Building relationships with agents that specialize in your product type in the areas you are looking to purchase is a good way to find deals. Especially ones that know a lot of different owners and aren't afraid to make calls to those owners. It's not guaranteed they will always have what you are looking for but once they come across something, particularly off market, you can make it where you are the first one they will call especially if you show them you can perform on the close.

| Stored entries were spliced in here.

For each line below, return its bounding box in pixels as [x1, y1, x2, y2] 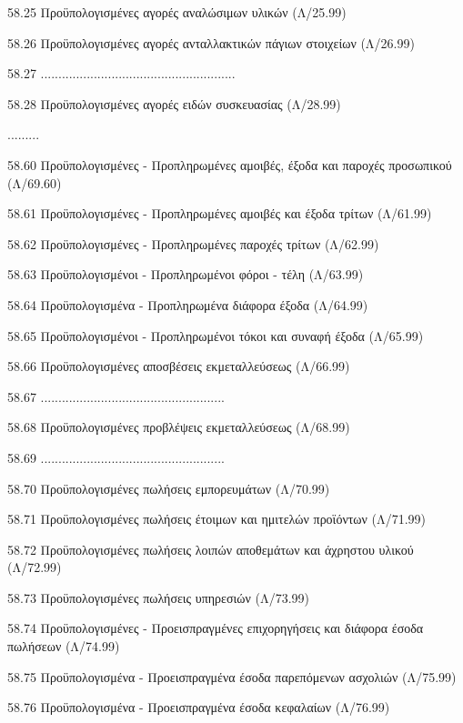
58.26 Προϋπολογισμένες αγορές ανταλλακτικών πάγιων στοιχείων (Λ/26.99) [7, 33, 415, 52]
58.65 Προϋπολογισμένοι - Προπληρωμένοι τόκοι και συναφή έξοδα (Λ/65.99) [7, 326, 424, 345]
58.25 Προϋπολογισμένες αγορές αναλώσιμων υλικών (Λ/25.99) [7, 3, 347, 21]
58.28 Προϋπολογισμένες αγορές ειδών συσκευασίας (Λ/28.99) [7, 94, 341, 113]
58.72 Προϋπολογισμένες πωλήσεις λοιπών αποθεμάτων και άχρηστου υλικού [7, 539, 414, 558]
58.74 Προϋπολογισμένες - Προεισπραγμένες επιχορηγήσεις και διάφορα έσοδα [7, 618, 424, 638]
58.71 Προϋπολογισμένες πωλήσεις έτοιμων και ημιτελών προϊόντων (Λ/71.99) [7, 509, 427, 528]
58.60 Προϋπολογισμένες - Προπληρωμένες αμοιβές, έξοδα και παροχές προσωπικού [7, 155, 452, 174]
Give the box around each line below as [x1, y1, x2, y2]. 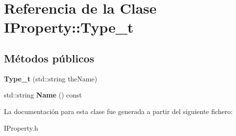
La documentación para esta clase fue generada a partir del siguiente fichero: [4, 106, 233, 116]
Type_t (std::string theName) [4, 73, 98, 83]
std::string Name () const [4, 90, 82, 100]
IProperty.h [4, 122, 38, 133]
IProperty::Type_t [4, 17, 134, 37]
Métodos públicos [4, 50, 95, 65]

When I first got started in brokerage, I found out which investors were the serious buyers quickly after sending great deals and they would snatch it up right away. At the same time, I found out who the tire kickers were, where it seemed like the deal was never good enough for them. As I always say, the great deals always goes to the ones who can perform and has the most meaningful relationships.

Post: Future of small commercial shops?

James StoreyPosted
  • Real Estate Agent
  • Indianapolis, IN
  • Posts 103
  • Votes 111

In my experience, a lot of commercial investors will defend an investing strategy if it is something that made them wealthy with not realizing that trends change slowly over time. I can't tell you how many times it financially makes sense to sell a property after the going was getting good but the owner will find reasons to hold and continue until it's too late. Long story short, it's hard telling how your dads retail investment will far through this pandemic and into the future without knowing the details. This could be a Rockstar property in an amazing location that can be repurposed from retail.

Right now, commercial investments, particular retail purpose commercial is in for some hurt in my opinion. The mixture with low interest rates compressing CAP rates and demand for retail space diminishing, we will more than likely see stagnant rent growth and rising cap rate (as interest rates increase). Really, this is typical of the end of any business cycle but retail is just another mix and will go through some major changes. Just my two cents.